• _TASK GOAL_:
In the listing below, find the line with "スタイルなので、これができません。。 (111, 284)" and the line with "元，每枚代幣的價格爲 3，801 美元。以太坊的智能合約 (156, 113)", then return them and every line between them exactly, minus the pictures.
═════ SOURCE DATA ═════
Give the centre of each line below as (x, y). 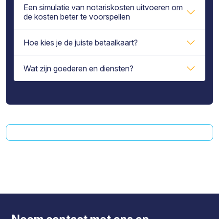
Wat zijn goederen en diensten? (78, 68)
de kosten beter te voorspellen (77, 17)
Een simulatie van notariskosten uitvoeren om (103, 7)
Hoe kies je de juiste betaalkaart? (81, 42)
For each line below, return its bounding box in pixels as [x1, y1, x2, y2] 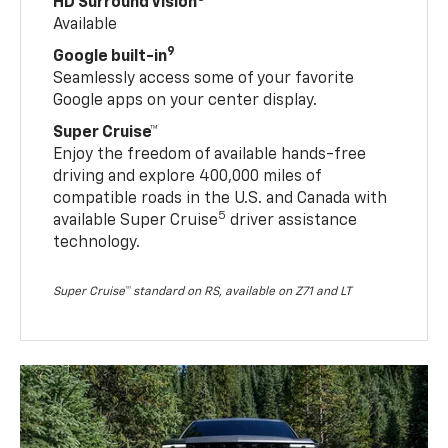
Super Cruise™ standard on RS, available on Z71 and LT [53, 285, 353, 298]
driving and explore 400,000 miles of [53, 168, 322, 185]
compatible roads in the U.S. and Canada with [53, 190, 388, 207]
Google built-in [53, 48, 168, 65]
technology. [53, 234, 141, 251]
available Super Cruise [53, 212, 219, 229]
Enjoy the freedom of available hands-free [53, 146, 367, 163]
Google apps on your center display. [53, 92, 318, 109]
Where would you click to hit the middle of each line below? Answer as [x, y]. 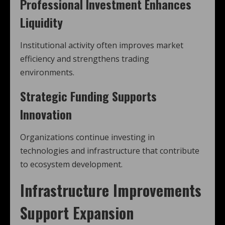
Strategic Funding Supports [88, 96]
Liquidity [41, 22]
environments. [47, 73]
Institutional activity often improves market [102, 45]
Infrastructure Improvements [111, 190]
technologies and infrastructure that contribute [110, 151]
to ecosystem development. [71, 164]
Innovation [46, 114]
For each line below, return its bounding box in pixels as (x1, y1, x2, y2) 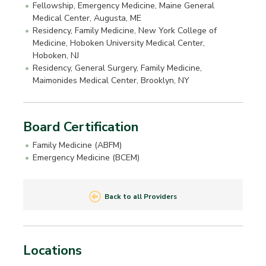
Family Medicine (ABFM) (33, 139, 122, 151)
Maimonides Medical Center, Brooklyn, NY (33, 74, 190, 86)
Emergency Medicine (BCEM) (33, 151, 140, 164)
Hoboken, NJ (33, 49, 80, 61)
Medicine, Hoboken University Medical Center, (33, 36, 205, 49)
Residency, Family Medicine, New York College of (33, 24, 217, 36)
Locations (23, 241, 82, 260)
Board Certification (23, 117, 138, 136)
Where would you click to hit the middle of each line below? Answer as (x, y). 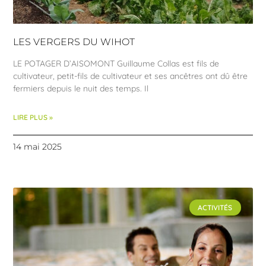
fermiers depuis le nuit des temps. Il (81, 89)
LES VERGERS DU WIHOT (74, 42)
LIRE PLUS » (33, 118)
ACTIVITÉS (215, 207)
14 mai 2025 (38, 147)
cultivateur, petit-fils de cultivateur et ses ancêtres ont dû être (131, 76)
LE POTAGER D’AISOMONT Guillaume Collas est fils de (116, 64)
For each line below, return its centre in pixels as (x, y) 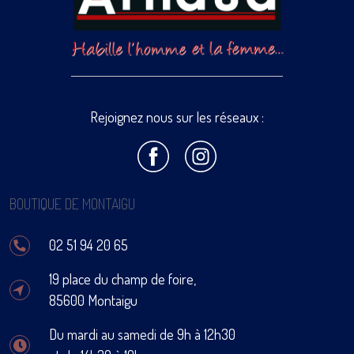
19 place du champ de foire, (122, 279)
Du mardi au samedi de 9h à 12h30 (142, 334)
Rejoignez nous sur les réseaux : (177, 117)
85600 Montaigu (93, 300)
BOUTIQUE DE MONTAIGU (72, 204)
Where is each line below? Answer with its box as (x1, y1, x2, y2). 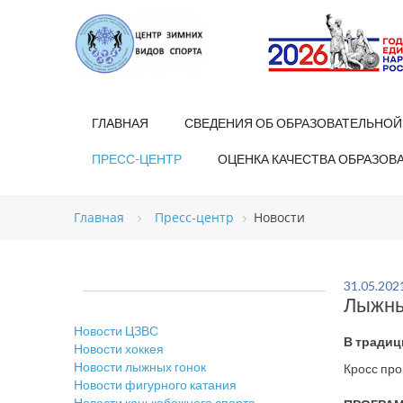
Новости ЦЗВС (74, 323, 158, 338)
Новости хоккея (74, 341, 164, 356)
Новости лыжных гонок (74, 359, 206, 374)
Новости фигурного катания (74, 377, 237, 392)
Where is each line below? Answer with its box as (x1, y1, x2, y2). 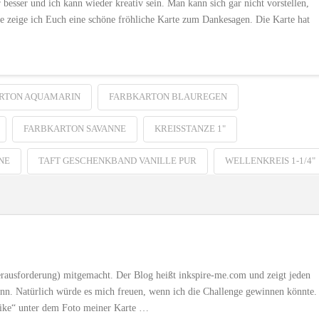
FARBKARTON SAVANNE (23, 122, 126, 134)
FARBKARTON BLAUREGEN (108, 90, 227, 102)
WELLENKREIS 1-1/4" (224, 155, 315, 166)
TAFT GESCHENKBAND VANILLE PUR (38, 155, 197, 166)
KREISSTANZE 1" (154, 122, 226, 134)
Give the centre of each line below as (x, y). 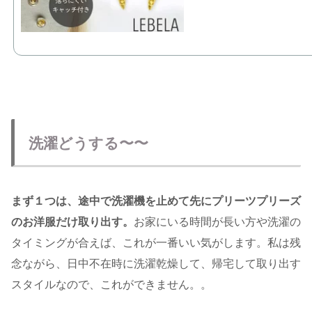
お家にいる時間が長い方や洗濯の (217, 221)
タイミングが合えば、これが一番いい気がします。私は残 (156, 242)
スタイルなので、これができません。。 (111, 284)
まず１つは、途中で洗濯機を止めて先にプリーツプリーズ (156, 201)
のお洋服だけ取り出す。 (72, 221)
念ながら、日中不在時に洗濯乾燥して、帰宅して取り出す (156, 263)
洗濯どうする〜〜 (88, 143)
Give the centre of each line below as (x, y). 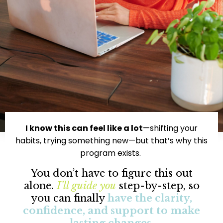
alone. (40, 186)
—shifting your (170, 128)
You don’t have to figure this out (111, 173)
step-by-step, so (158, 186)
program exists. (111, 153)
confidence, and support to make (111, 211)
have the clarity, (150, 198)
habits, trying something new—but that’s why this (111, 141)
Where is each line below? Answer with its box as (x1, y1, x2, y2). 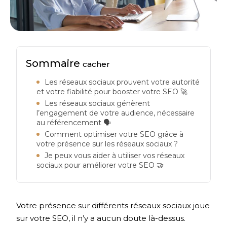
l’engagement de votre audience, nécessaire (36, 108, 195, 118)
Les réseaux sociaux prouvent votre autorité (45, 78, 200, 87)
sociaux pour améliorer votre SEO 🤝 (36, 161, 164, 170)
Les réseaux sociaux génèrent (45, 99, 150, 108)
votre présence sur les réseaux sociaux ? (36, 139, 178, 149)
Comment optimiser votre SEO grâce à (45, 130, 184, 139)
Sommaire (26, 57, 83, 70)
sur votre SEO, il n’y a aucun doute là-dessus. (16, 213, 186, 223)
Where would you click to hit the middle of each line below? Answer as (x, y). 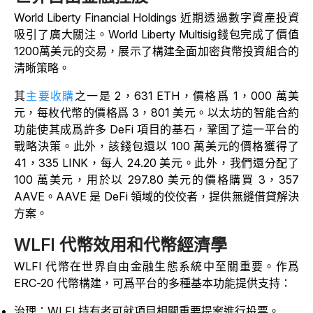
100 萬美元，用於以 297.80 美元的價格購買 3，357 (156, 180)
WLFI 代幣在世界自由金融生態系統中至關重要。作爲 (156, 267)
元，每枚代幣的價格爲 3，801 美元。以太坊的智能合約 (156, 113)
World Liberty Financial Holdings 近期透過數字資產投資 (156, 18)
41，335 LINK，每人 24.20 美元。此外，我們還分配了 (156, 163)
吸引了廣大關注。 (61, 35)
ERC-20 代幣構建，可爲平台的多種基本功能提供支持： (153, 283)
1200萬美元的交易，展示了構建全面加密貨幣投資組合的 (156, 51)
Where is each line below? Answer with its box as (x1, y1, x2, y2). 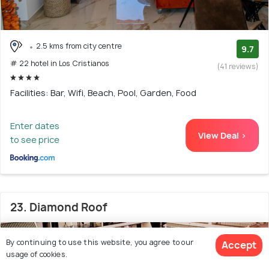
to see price (10, 134, 59, 146)
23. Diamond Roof (10, 200, 107, 216)
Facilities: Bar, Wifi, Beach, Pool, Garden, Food (10, 87, 196, 99)
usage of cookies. (6, 249, 68, 259)
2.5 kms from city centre (36, 40, 122, 51)
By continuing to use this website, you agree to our (6, 237, 194, 247)
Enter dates (10, 120, 59, 132)
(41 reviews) (217, 61, 259, 71)
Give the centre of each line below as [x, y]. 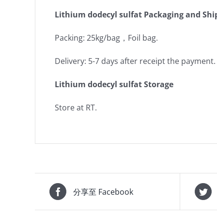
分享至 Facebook [103, 192]
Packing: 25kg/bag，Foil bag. [106, 38]
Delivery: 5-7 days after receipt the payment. [135, 61]
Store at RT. [76, 108]
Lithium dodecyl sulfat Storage [114, 84]
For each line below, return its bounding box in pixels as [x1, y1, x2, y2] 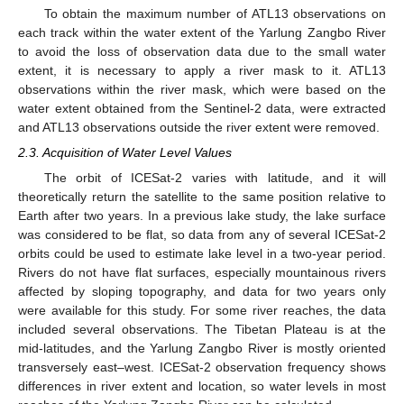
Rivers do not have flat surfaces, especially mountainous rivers [18, 265, 386, 280]
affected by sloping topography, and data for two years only [18, 284, 386, 299]
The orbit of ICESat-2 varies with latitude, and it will [43, 170, 386, 186]
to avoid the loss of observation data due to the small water [18, 43, 386, 59]
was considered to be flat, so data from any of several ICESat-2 [18, 227, 386, 243]
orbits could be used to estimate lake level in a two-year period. [18, 246, 386, 262]
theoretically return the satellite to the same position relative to [18, 189, 386, 205]
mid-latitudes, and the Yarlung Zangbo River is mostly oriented [18, 341, 386, 356]
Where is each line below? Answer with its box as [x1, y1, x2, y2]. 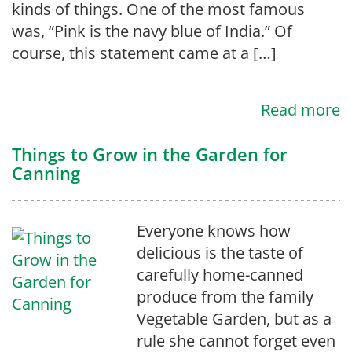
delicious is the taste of [136, 242, 303, 263]
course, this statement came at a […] [12, 42, 277, 64]
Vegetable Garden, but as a [136, 308, 332, 329]
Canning [12, 161, 80, 185]
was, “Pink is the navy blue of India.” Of [12, 20, 292, 42]
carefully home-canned [136, 264, 303, 285]
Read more [261, 99, 340, 120]
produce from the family [136, 286, 313, 307]
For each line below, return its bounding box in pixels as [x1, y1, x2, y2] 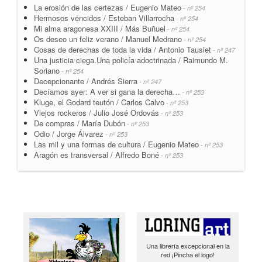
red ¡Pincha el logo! [161, 249, 215, 259]
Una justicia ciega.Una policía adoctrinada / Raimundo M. [34, 54, 228, 65]
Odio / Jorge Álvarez [34, 127, 104, 139]
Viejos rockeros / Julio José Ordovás [34, 106, 159, 118]
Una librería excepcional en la [146, 240, 230, 250]
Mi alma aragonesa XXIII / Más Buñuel [34, 22, 166, 34]
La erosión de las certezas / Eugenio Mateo [34, 1, 181, 13]
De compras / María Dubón [34, 117, 125, 129]
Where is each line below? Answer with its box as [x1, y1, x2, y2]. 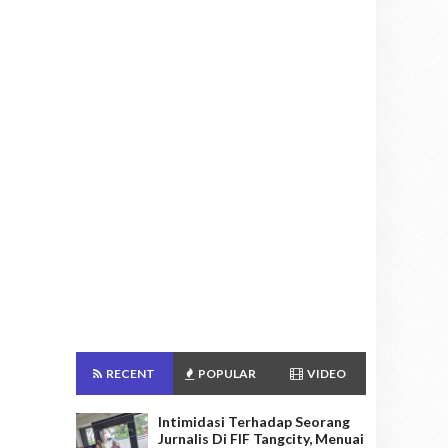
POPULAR [196, 366, 257, 382]
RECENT [104, 366, 156, 382]
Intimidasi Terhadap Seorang [158, 413, 350, 431]
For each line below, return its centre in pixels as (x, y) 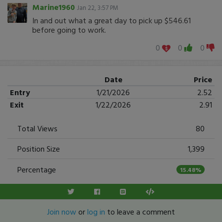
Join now (62, 211)
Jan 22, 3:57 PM (98, 8)
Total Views (37, 128)
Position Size (39, 148)
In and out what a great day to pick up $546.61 (111, 20)
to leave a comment (140, 211)
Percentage (37, 169)
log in (96, 211)
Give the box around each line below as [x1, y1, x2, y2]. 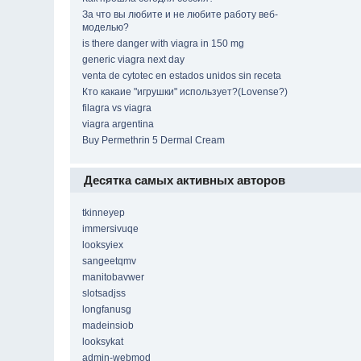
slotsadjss [82, 288, 127, 300]
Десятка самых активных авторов [84, 173, 286, 188]
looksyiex [82, 239, 124, 251]
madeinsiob [82, 320, 135, 332]
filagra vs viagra [82, 102, 152, 114]
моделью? [82, 22, 130, 34]
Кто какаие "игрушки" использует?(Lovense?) [82, 86, 288, 98]
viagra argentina [82, 118, 155, 131]
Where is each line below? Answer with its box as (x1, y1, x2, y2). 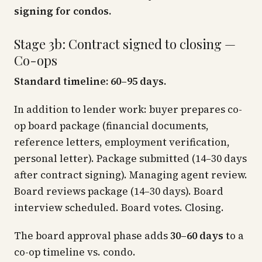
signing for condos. (14, 4, 111, 18)
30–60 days (170, 229, 223, 243)
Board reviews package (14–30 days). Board (14, 184, 223, 198)
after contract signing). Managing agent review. (14, 168, 247, 182)
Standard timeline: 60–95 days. (14, 74, 166, 88)
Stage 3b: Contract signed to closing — (14, 35, 236, 53)
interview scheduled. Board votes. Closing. (14, 201, 224, 215)
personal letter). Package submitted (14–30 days (14, 151, 247, 166)
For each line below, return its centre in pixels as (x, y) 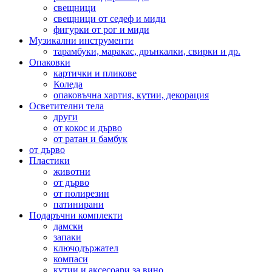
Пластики (49, 161)
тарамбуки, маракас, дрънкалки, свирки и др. (147, 52)
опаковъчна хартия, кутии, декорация (131, 95)
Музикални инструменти (81, 41)
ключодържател (86, 248)
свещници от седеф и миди (110, 19)
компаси (71, 259)
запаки (67, 237)
═════
• _SOLUTION BELOW_:
スタイルなので、これができません。。 (111, 284)
まず１つは、途中で洗濯機を止めて先にプリーツプリーズ (156, 201)
のお洋服だけ取り出す。 (72, 221)
念ながら、日中不在時に洗濯乾燥して、帰宅して取り出す (156, 263)
洗濯どうする〜〜 (88, 143)
Give the centre of each line below as (x, y). 
alone. (40, 186)
—shifting your (170, 128)
You don’t have to figure this out (111, 173)
step-by-step, so (158, 186)
program exists. (111, 153)
confidence, and support to make (111, 211)
have the clarity, (150, 198)
habits, trying something new—but that’s why this (111, 141)
Where is each line below? Answer with its box as (x1, y1, x2, y2). 
l’engagement de votre audience, nécessaire (36, 108, 195, 118)
Les réseaux sociaux prouvent votre autorité (45, 78, 200, 87)
sociaux pour améliorer votre SEO 🤝 (36, 161, 164, 170)
Les réseaux sociaux génèrent (45, 99, 150, 108)
votre présence sur les réseaux sociaux ? (36, 139, 178, 149)
Comment optimiser votre SEO grâce à (45, 130, 184, 139)
Sommaire (26, 57, 83, 70)
sur votre SEO, il n’y a aucun doute là-dessus. (16, 213, 186, 223)
Where would you click to hit the middle of each line below? Answer as (x, y). 
100 萬美元，用於以 297.80 美元的價格購買 3，357 (156, 180)
WLFI 代幣在世界自由金融生態系統中至關重要。作爲 (156, 267)
元，每枚代幣的價格爲 3，801 美元。以太坊的智能合約 (156, 113)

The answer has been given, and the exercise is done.